There is an urgent need for targeted biological therapies for lung cancer with greater efficacy and less toxicity, particularly for metastatic disease. The p53/p14 pathway is an ideal point of focus because it is likely to be disabled in virtually all lung cancers, and restoration of the pathway through adenoviral-mediated p14ARF/p53 gene transfer is highly suppressive of lung cancer growth. While adenoviral vectors may provide local control of tumor growth, they do not address the broader problem of metastatic disease, where systemic delivery approaches are required, and where novel therapies are most urgently needed. Because p14ARF/p53-based strategies could provide greatly improved treatments for advanced and disseminated cancers, it is essential to develop ways to extend gene delivery strategies to theses cancers as well.

This study will establish a rationale for a novel mesenchymal stem cell (MSC)-based therapy that delivers the p14ARF and p53 tumor suppressor genes systemically to primary lung tumors or to multiple metastatic sites. We have prepared MSC adenoviral packaging cells. We hypothesize that these cells could be used to target p14ARF/p53 bicistronic adenoviral vectors to tumors. By exploiting the property of MSCs to integrate preferentially into tumors following systemic administration, and by tapping into the potent anti-tumor activity of the p53/p14ARF gene combination, this approach could circumvent the obstacles to efficient gene delivery encountered with current gene delivery approaches, and provide an effective, non-toxic therapeutic alternative for metastatic disease.

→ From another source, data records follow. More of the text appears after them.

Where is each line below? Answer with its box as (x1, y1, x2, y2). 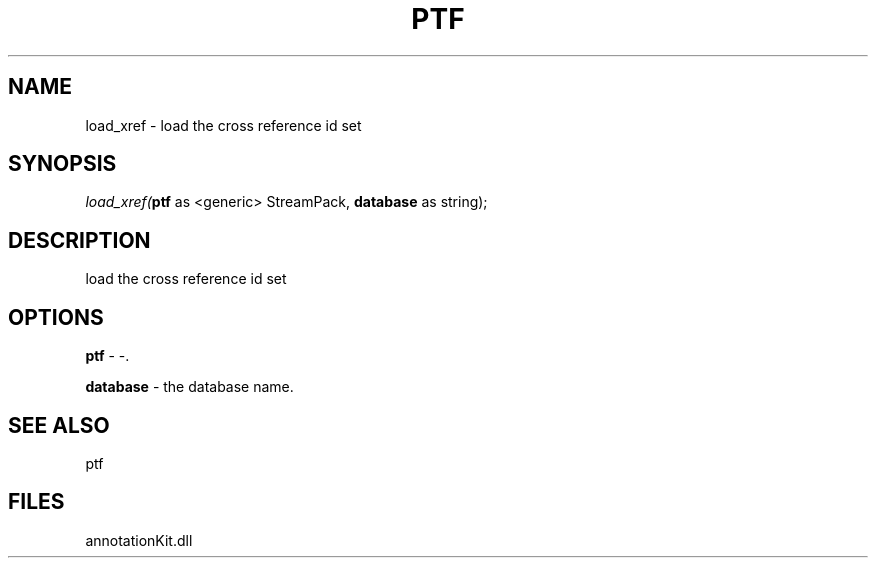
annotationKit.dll (85, 531, 193, 549)
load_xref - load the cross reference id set (85, 116, 362, 134)
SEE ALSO (8, 412, 110, 438)
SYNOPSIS (8, 151, 117, 177)
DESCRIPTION (8, 227, 151, 253)
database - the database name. (85, 378, 294, 396)
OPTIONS (8, 304, 104, 330)

Using a nude mouse dorsal skin-fold chamber model for lung cancer we will (1) Examine the intratumoral dissemination and tumor tropism of MSCs compared to free adenoviral particles following local (intrachamber) or systemic delivery to tumor-bearing mice, and (2) Evaluate and compare the antitumor activity of free bicistronic adenoviral particles encoding p14ARF and p53 in tandem (Adp14/p53) to that of MSCs engineered to deliver Adp14/p53.

We have prepared an MSC packaging line for replication-defective adenovirus and a replication-defective adenoviral vector encoding p14ARF and p53 (Adp14/p53). We will use a nude mouse dorsal skin-fold chamber model for lung cancer based on murine Lewis lung cancer cells, followed by fluorescence video microscopy to visualize intratumoral dissemination of MSCs and to follow anti-tumor effects of Adp14/p53, delivered as a free vector, or delivered via the MSC vehicle.

If successful, this approach will offer a means to achieve long-term or permanent suppression of advanced cancers that have failed to respond to conventional therapies, and will establish a rationale for an entirely new strategy for targeted, cancer-specific gene-based therapies that could have a major impact on lung cancer survival. Gene-based therapies are among the most specific and potentially most effective and least toxic ways to treat cancer. A cell-based gene delivery strategy that targets therapeutic tumor suppressors to metastatic lung cancer would provide a highly effective, minimally toxic therapy that preserves quality of life while providing for continued long-term survival.